Mosi Tidak Percaya RUU Omnibus Law Cipta Kerja
Rapat paripurna DPR RI telah mengesahkan Rancangan Undang-Undang (RUU) Omnibus Law Cipta Kerja yang telah disetujui 7 fraksi yang terdiri dari PDIP, Golkar, Gerindra, NasDem, PKB, PPP dan PAN, namun ada 2 fraksi yang menolak yaitu Partai Demokrat dan PKS. Disamping itu koalisi masyararakat sipil yang tergabung dalam Fraksi Rakyat Indonesia (FRI) menolak secara tegas dan menyatakan Mosi Tidak Percaya RUU Omnibus Law Cipta Kerja.
RUU Cipta Kerja Sah
DPR bersama pemerintah pada akhirnya sepakat mengesahkan Rancangan Undang-Undang Cipta Kerja menjadi undang-undang. Kesepakatan itu diambil melalui hasil rapat paripurna sore ini.
Sebelum disahkan, pimpinan DPR yang memimpin jalannya rapat, Azis Syamsudin mempersilakan kepada Ketua Baleg DPR RI Supratman Andi Agtas untuk membacakan laporan panitia kerja RUU Cipta Kerja.
Namun dalam perjalanannya, proses pengesahan RUU Cipta Kerja diwarnai dengan perdebatan hingga menimbulkan ketegangan sampai Fraksi Partai Demokrat walk out dari sidang paripurna.
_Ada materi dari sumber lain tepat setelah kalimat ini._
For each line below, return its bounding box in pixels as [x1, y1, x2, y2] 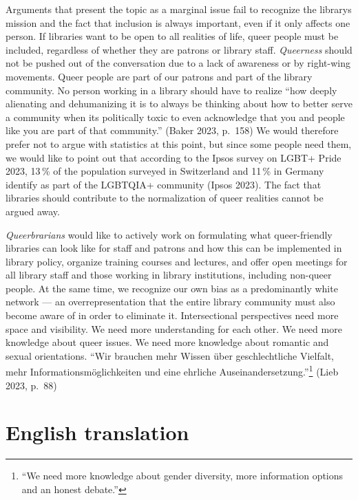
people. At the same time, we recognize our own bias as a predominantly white [6, 281, 338, 295]
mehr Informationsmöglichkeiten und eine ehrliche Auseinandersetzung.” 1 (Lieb [6, 362, 339, 379]
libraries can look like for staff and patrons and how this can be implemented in [6, 241, 342, 255]
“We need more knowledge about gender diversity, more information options [21, 468, 344, 483]
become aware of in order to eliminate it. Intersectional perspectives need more [6, 308, 339, 323]
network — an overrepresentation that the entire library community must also [6, 294, 335, 309]
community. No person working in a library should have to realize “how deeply [6, 83, 337, 97]
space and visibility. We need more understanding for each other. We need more [6, 321, 342, 336]
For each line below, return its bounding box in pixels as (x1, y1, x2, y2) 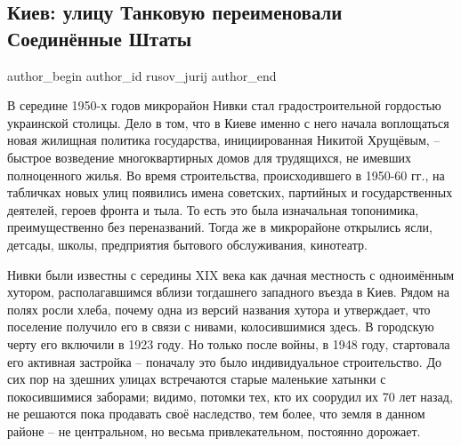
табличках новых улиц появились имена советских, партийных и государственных (7, 183, 453, 202)
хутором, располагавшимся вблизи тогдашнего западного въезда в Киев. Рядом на (7, 283, 450, 301)
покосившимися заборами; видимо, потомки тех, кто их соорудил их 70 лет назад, (7, 386, 453, 405)
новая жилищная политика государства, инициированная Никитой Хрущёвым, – (7, 131, 441, 149)
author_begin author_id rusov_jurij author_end (7, 66, 277, 84)
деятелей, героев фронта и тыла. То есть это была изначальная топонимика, (7, 200, 419, 219)
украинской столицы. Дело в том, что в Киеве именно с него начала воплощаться (7, 113, 449, 131)
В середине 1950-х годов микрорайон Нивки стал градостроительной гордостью (7, 96, 441, 115)
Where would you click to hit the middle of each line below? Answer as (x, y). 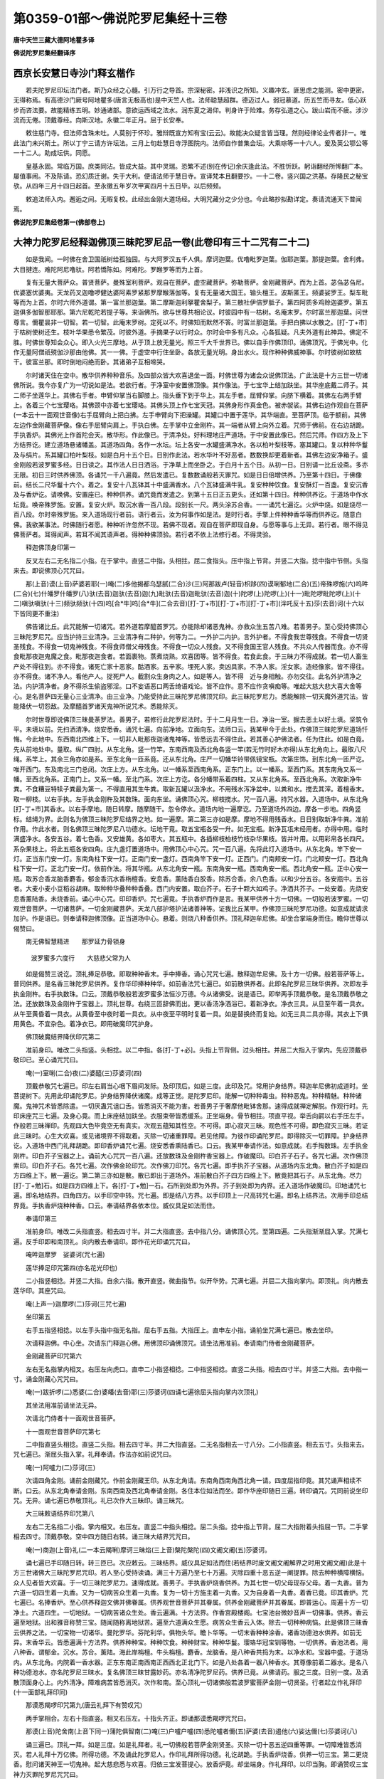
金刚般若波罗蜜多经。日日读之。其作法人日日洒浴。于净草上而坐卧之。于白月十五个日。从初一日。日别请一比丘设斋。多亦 (191, 465)
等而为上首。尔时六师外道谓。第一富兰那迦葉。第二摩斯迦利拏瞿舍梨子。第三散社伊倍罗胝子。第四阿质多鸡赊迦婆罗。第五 (191, 302)
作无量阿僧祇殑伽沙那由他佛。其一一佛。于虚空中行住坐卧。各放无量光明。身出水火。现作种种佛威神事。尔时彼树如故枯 (187, 352)
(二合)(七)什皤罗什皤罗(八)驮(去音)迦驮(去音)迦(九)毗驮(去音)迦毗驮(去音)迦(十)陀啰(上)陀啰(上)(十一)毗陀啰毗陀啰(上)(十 (187, 593)
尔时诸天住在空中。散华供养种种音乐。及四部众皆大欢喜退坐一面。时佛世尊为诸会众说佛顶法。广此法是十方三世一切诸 (197, 375)
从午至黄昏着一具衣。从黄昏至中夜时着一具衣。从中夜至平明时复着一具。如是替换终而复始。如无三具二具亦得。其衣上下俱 (191, 1013)
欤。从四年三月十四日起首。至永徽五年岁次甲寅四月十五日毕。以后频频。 (119, 186)
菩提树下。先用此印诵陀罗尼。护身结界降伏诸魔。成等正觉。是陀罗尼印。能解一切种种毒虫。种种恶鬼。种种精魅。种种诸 (187, 1096)

Omnibus Law adalah aturan yang mengatur bermacam-macam aspek yang digabung menjadi satu perundang-undangan atau bisa dikatakan satu undang-undang yang mengatur banyak hal. Omnibus Law ini memiliki 79 undang-undang dengan 1.244 pasal yang direvisi melalui Omnibus Law. Undang-Undang direvisi agar investasi dapat semakin mudah masuk di Indonesia.
Baca Juga: Diwarnai Bakar Ban, Massa ARB Tolak Pengesahan RUU Omnibus Law Cipta Kerja
RUU Cipta Kerja juga dapat mengubah ketentuan cuti khusus atau izin yang tercantum dalam UU Nomor 13 tahun 2003 yang mengatur tentang ketenagakerjaan yang menghapus cuti atau tidak masuk saat haid hari pertama, keperluan menikah, menikahkan, mengkhitankan, pembaptisan anak, istri melahirkan/keguguran dalam kandungan hingga adanya anggota keluarga dalam satu rumah yang meninggal dunia. Selain itu, Ombnibus Law Cipta Kerja juga akan memberikan ruang bagi penguasaha yang mengontrak buruh tanpa batasan waktu, tidak membela hak buruh seperti pesangon, dan penetapan upah minimum menjadi standar provinsi serta para pekerja outsourcing semakin tidak jelas keberadaannya.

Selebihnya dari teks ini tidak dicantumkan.